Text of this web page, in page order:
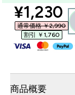
¥1,230‎
通常価格 ￥2,990‎
割引 ￥1,760‎
商品概要
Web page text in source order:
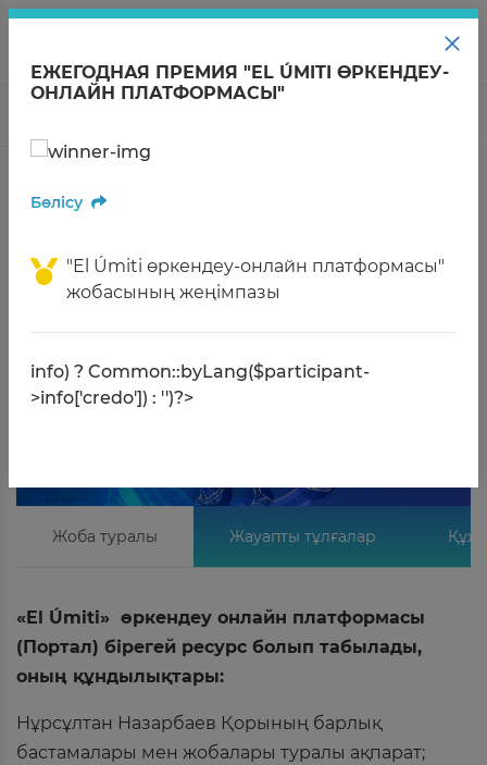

## What the exercise asks
Your response must reproduce the listing above word for word and must contain none of its pictures.

## Task output
Text of this web page, in page order:
¥1,230‎
通常価格 ￥2,990‎
割引 ￥1,760‎
商品概要
Web page text in source order:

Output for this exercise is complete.